Table 2 Novel biomarker concentrations at 0, 24, 48 and 72 h after ROSC according to neurological outcomes at 6 months after cardiac arrest

Poor outcome prediction

The AUC for predicting the poor outcome of NSE was 0.85 or more at all time points except for immediately after ROSC. The highest AUC for S100-B was 24 h after ROSC (0.901), with a cutoff value of 0.18, a sensitivity of 79.0 (95% CI 62.7–90.4), and a specificity of 93.3% (95% CI 77.9–99.2) (Additional file 1: Table S1).

The AUCs for predicting poor neurological outcome after CA of tau were 0.724, 0.767, 0.837, and 0.906 at 0, 24, 48, and 72 h after ROSC, respectively. (Table 3) The cutoff values for tau with 100% specificity were 748, 131, 406, and 698 pg/mL at 0, 24, 48, and 72 h, respectively, and the sensitivities were 11.1 (95% CI 4.2–22.6), 21.1 (95% CI 9.6–37.3), 18.9 (95% CI 8.0–35.2), and 8.3 (95% CI 1.8–22.5). (Table 4.) The AUCs for predicting poor neurological outcome after CA of NFL, GFAP, and UCH-L1 were highest at 72 h after ROSC. The cutoff values of NFL, GFAP, and UCH-L1 with 100% specificity were 690, 1180, and 356.4 pg/mL at 72 h, respectively, with sensitivities of 77.1 (95% CI 59.9–89.6), 54.6 (95% CI 36.4–71.9), and 50 (95% CI 32.9–67.1), respectively.
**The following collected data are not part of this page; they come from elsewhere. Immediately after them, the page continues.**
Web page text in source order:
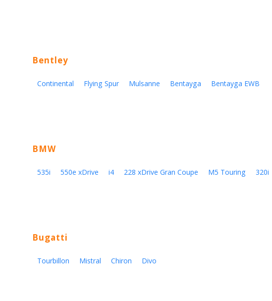
Bentley
Continental Flying Spur Mulsanne Bentayga Bentayga EWB
BMW
535i 550e xDrive i4 228 xDrive Gran Coupe M5 Touring 320i
Bugatti
Tourbillon Mistral Chiron Divo
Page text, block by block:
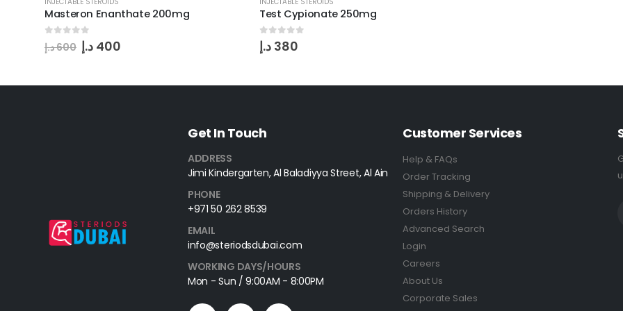
Masteron Enanthate 200mg
out of 5
600د.إ 400 د.إ
Test Cypionate 250mg
0 out of 5
380 د.إ
Get In Touch
ADDRESS
Jimi Kindergarten, Al Baladiyya Street, Al Ain
PHONE
+971 50 262 8539
EMAIL
info@steriodsdubai.com
WORKING DAYS/HOURS
Mon - Sun / 9:00AM - 8:00PM
Customer Services
Help & FAQs
Order Tracking
Shipping & Delivery
Orders History
Advanced Search
Login
Careers
About Us
Corporate Sales
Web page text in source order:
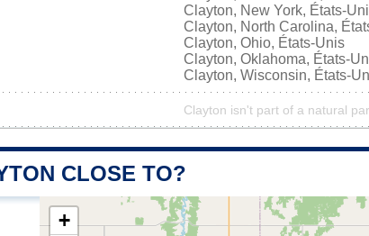
Clayton, New York, États-
Clayton, North Carolina,
Clayton, Ohio, États-Unis
Clayton, Oklahoma, États-
Clayton, Wisconsin, États-
Clayton isn't part of a natural
CLOSE TO?
+
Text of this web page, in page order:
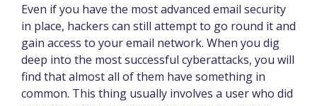
Even if you have the most advanced email security
in place, hackers can still attempt to go round it and
gain access to your email network. When you dig
deep into the most successful cyberattacks, you will
find that almost all of them have something in
common. This thing usually involves a user who did
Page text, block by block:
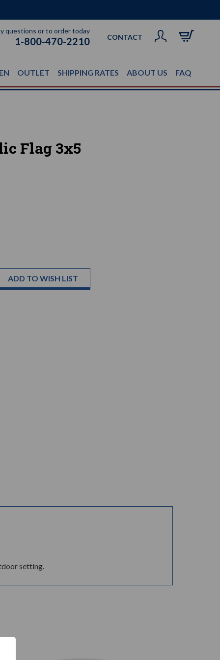
questions or to order today
1-800-470-2210 CONTACT
OUTLET SHIPPING RATES ABOUT US FAQ
Flag 3x5
ADD TO WISH LIST
setting.
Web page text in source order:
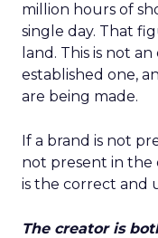
million hours of
single day. That
land. This is not
established one,
are being made.
If a brand is not
not present in the
is the correct and
The creator is
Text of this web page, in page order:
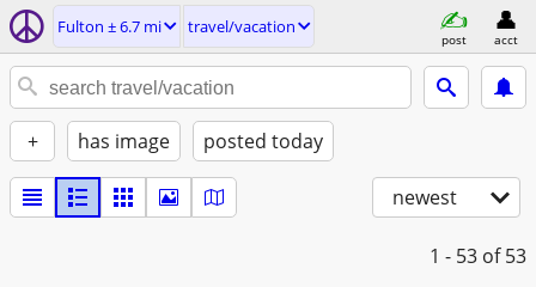
Fulton ± 6.7 mi travel/vacation
post acct
+ has image posted today
newest
1 - 53 of 53
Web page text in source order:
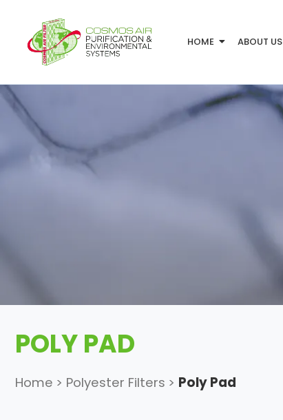
HOME ABOUT US
POLY PAD
Home > Polyester Filters > Poly Pad
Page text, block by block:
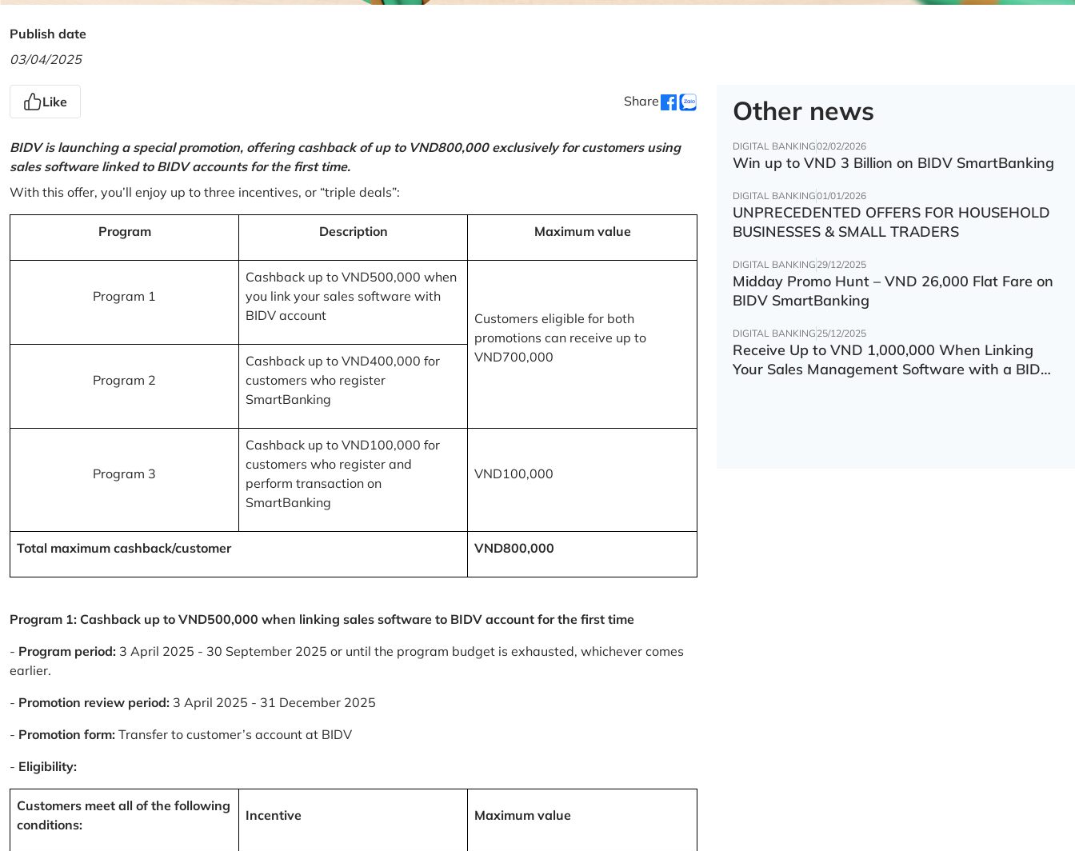
Publish date
03/04/2025
Like Share
BIDV is launching a special promotion, offering cashback of up to VND800,000 exclusively for customers using
sales software linked to BIDV accounts for the first time.
With this offer, you’ll enjoy up to three incentives, or “triple deals”:
Program Description Maximum value
Program 1
Cashback up to VND500,000 when
you link your sales software with
BIDV account
Customers eligible for both
promotions can receive up to
VND700,000
Program 2
Cashback up to VND400,000 for
customers who register
SmartBanking
Program 3
Cashback up to VND100,000 for
customers who register and
perform transaction on
SmartBanking
VND100,000
Total maximum cashback/customer VND800,000
Program 1: Cashback up to VND500,000 when linking sales software to BIDV account for the first time
- Program period: 3 April 2025 - 30 September 2025 or until the program budget is exhausted, whichever comes
earlier.
- Promotion review period: 3 April 2025 - 31 December 2025
- Promotion form: Transfer to customer’s account at BIDV
- Eligibility:
Customers meet all of the following
conditions:
Incentive Maximum value
Other news
DIGITAL BANKING02/02/2026
Win up to VND 3 Billion on BIDV SmartBanking
DIGITAL BANKING01/01/2026
UNPRECEDENTED OFFERS FOR HOUSEHOLD
BUSINESSES & SMALL TRADERS
DIGITAL BANKING 29/12/2025
Midday Promo Hunt – VND 26,000 Flat Fare on
BIDV SmartBanking
DIGITAL BANKING 25/12/2025
Receive Up to VND 1,000,000 When Linking
Your Sales Management Software with a BIDV
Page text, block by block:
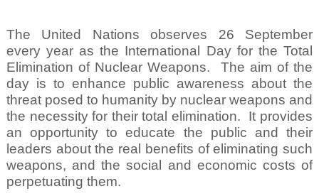
The United Nations observes 26 September
every year as the International Day for the Total
Elimination of Nuclear Weapons.
The aim of the
day is to enhance public awareness about the
threat posed to humanity by nuclear weapons and
the necessity for their total elimination.
It provides
an opportunity to educate the public and their
leaders about the real benefits of eliminating such
weapons, and the social and economic costs of
perpetuating them.
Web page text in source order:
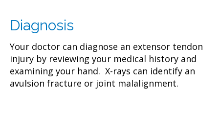
Diagnosis
Your doctor can diagnose an extensor tendon
injury by reviewing your medical history and
examining your hand. X-rays can identify an
avulsion fracture or joint malalignment.
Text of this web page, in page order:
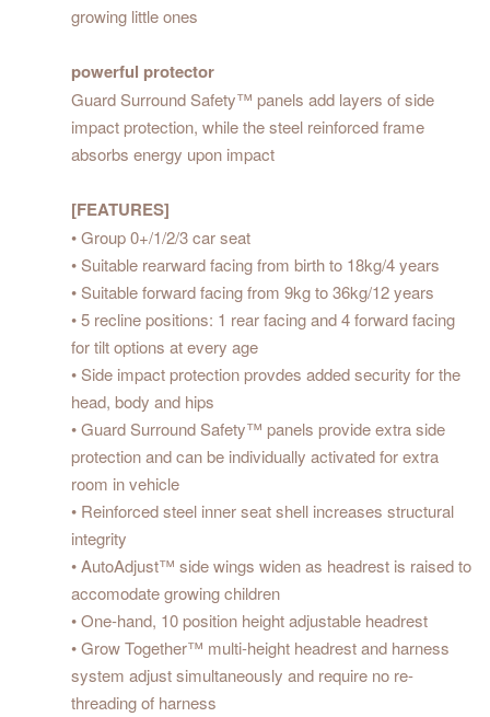
growing little ones
powerful protector
Guard Surround Safety™ panels add layers of side
impact protection, while the steel reinforced frame
absorbs energy upon impact
[FEATURES]
• Group 0+/1/2/3 car seat
• Suitable rearward facing from birth to 18kg/4 years
• Suitable forward facing from 9kg to 36kg/12 years
• 5 recline positions: 1 rear facing and 4 forward facing
for tilt options at every age
• Side impact protection provdes added security for the
head, body and hips
• Guard Surround Safety™ panels provide extra side
protection and can be individually activated for extra
room in vehicle
• Reinforced steel inner seat shell increases structural
integrity
• AutoAdjust™ side wings widen as headrest is raised to
accomodate growing children
• One-hand, 10 position height adjustable headrest
• Grow Together™ multi-height headrest and harness
system adjust simultaneously and require no re-
threading of harness
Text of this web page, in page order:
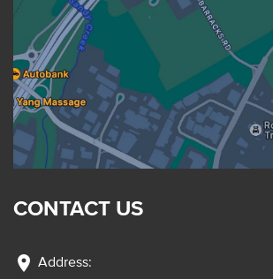
CONTACT US
location_on Address:
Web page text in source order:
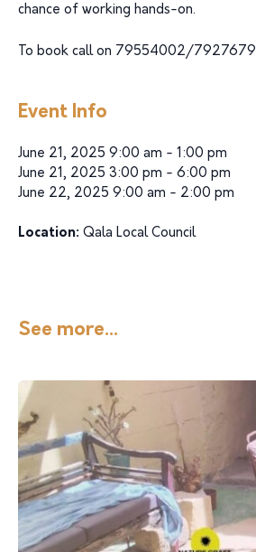
chance of working hands-on.
To book call on 79554002/
Event Info
June 21, 2025 9:00 am - 1:00 pm
June 21, 2025 3:00 pm - 6:00 pm
June 22, 2025 9:00 am - 2:00 pm
Location: Qala Local Council
See more...
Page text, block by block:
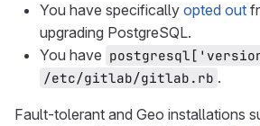
You have specifically opted out
upgrading PostgreSQL.
You have
/etc/gitlab/gitlab.rb .
Fault-tolerant and Geo installations
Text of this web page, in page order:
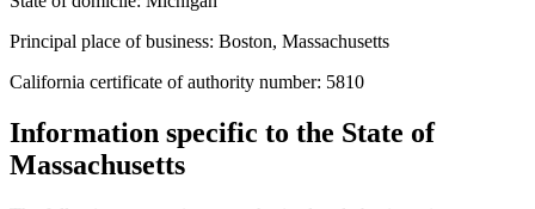
Principal place of business: Boston, Massachusetts
California certificate of authority number: 5810
Information specific to the State of
Massachusetts
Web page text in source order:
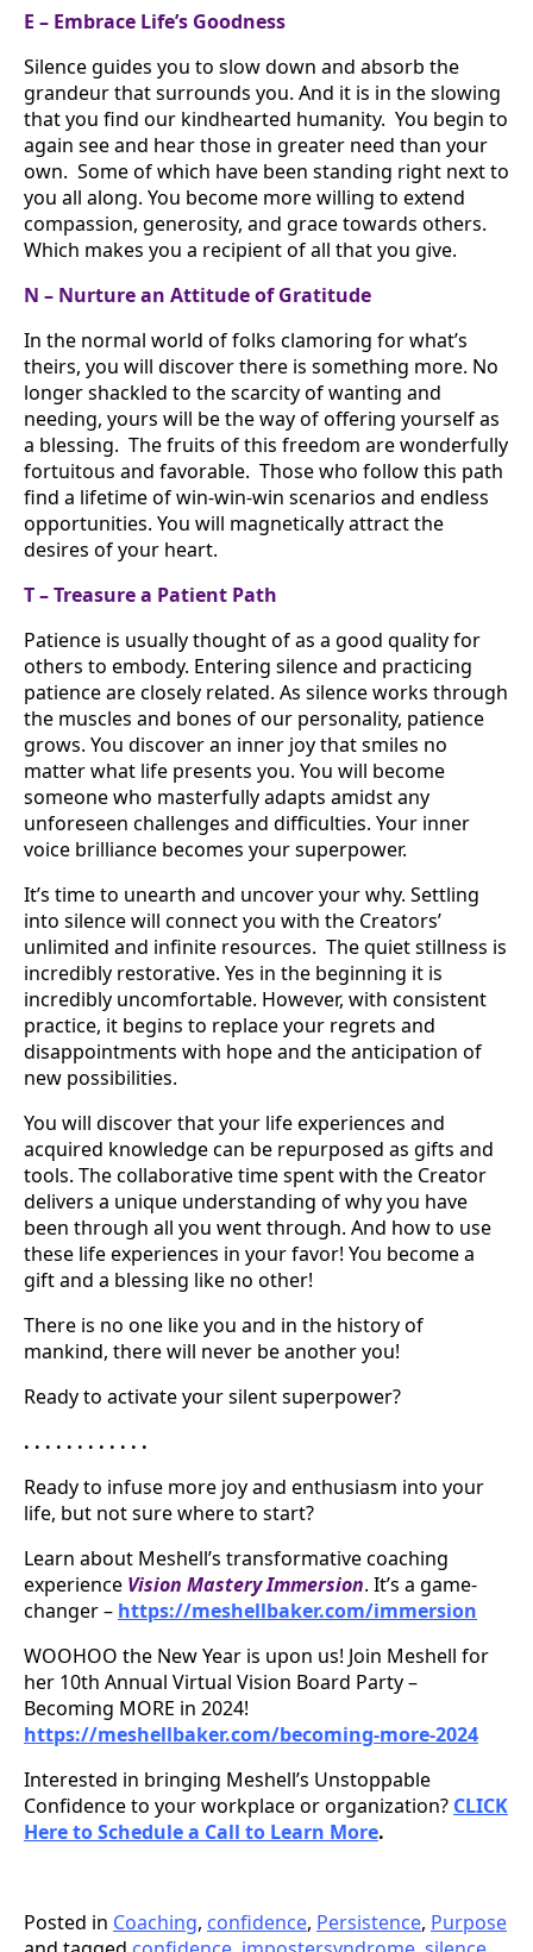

Table 3 Cutoff values of novel biomarkers with sensitivities, PPVs and NPVs at 0, 24, 48, 72 h after ROSC according to 100% of specificity
Table 4 Sensitivity, specificity, PPV, and NPV of a novel biomarker using the cut-off values of previous studies

One patient in our cohort had Tau of 406 pg/mL, NFL of 4,660 pg/mL GFAP of 9520 pg/mL, and UCH-L1 of 2935 pg/mL at 48 h. And this patient had Tau of 0.298 pg/mL, NFL of 22.8 pg/mL GFAP of 22.5 pg/mL, and UCH-L1 of 39.52 pg/mL at 72 h. This patient was a healthy person with no underlying disease. After receiving TTM treatment with VF arrest, he regained consciousness and showed a good outcome at 6 months after CA. There seems to be a possibility of laboratory error rather than a confounder, but the exact reason is unknown. Caution is required in interpreting the results.

When the cutoff values from the TTM trial substudy were applied to this study, the specificity for predicting poor neurological outcomes of the novel biomarkers was 97.6–100%. The sensitivity of Tau was higher in the TTM substudy compared to this study, the sensitivity of NFL was similar to that of this study, and the sensitivity of GFAP was higher in this study compared to the TTM substudy [9, 12, 21].

When the cut-off value of the COMACARE clinical substudy was applied to this study, the specificity of the novel biomarkers except for NFL was 90.5–100%. The sensitivity of Tau was higher in the COMACARE trial substudy than in this study, and the sensitivity of GFAP was higher in this study than in the COMACARE trial substudy. The sensitivity of NFL was similar in the COMACARE clinical trial and in this study, but the specificity was measured at 70.5–93.0% in this study [11, 20].

Good outcome prediction

Tau levels were within the normal range in 45.0–65.1% of patients with good outcomes (specificity) and elevated above normal levels in 79.0–87.8% of poor outcome patients (sensitivity). (Table 5) Normal Tau levels correctly predicted a good outcome in 75.0–84.9% of patients (NPV). NFL levels were within the normal range in 51.2–72.5% of patients with good outcomes and elevated above normal levels in 46.9–97.1% of poor outcome patients. Normal NFL levels correctly predicted a good outcome in 52.7–95.7% of patients.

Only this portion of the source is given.